TASK DESCRIPTION: Below are entries; copy exactly the lines from the one with "Remember me" through the one with "This website uses", both included, and leave out the rest.

☆ ☆ ☆ ☆ ☆

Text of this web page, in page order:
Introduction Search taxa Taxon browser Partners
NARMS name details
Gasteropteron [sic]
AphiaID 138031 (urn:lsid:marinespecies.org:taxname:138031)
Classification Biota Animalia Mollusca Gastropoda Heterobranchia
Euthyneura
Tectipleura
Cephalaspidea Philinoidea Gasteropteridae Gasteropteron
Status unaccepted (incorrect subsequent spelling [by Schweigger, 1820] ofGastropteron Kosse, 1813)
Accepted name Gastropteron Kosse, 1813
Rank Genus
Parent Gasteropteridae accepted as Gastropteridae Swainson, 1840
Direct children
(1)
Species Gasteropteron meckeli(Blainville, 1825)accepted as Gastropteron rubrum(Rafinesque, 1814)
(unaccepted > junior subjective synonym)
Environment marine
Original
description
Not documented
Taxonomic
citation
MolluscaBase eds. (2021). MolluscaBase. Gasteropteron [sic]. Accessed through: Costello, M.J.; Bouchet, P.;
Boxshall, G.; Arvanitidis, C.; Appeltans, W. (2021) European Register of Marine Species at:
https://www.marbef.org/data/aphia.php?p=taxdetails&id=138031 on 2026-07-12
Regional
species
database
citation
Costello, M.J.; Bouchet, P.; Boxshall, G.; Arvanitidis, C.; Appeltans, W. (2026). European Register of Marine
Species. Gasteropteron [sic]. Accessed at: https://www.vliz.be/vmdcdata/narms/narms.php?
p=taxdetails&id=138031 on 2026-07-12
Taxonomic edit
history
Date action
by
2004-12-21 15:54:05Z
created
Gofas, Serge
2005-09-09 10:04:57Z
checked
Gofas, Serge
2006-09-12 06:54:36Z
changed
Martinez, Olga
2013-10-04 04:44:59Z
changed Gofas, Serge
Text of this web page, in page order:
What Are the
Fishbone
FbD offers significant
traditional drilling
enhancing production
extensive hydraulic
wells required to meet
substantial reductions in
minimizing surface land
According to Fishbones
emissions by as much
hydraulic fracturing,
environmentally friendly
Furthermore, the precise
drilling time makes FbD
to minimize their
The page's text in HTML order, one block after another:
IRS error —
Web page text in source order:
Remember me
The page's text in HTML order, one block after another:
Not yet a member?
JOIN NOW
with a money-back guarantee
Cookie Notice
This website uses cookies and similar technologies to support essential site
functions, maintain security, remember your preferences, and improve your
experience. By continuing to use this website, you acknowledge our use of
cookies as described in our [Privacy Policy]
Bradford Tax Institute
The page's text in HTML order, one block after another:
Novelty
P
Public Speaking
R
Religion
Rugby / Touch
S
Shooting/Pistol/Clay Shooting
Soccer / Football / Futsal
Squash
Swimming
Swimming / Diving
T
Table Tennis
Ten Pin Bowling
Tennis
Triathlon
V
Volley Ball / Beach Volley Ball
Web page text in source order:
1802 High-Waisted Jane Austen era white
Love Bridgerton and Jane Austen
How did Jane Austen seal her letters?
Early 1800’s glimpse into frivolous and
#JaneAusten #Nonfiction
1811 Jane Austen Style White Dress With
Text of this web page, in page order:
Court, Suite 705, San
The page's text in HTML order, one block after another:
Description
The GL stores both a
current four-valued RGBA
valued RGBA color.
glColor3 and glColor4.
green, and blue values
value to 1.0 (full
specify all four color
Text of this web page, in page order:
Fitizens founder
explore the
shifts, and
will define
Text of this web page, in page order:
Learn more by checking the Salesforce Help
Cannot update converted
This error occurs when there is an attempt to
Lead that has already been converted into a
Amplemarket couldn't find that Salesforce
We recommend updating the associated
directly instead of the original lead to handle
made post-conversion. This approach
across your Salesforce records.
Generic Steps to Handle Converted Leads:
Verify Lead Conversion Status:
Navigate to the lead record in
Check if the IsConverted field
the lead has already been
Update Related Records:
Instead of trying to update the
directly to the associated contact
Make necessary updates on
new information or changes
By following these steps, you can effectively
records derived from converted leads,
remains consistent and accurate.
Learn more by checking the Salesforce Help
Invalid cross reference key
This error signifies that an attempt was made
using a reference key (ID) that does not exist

☆ ☆ ☆ ☆ ☆

SOLUTION TO THE PROBLEM:
Remember me
The page's text in HTML order, one block after another:
Not yet a member?
JOIN NOW
with a money-back guarantee
Cookie Notice
This website uses cookies and similar technologies to support essential site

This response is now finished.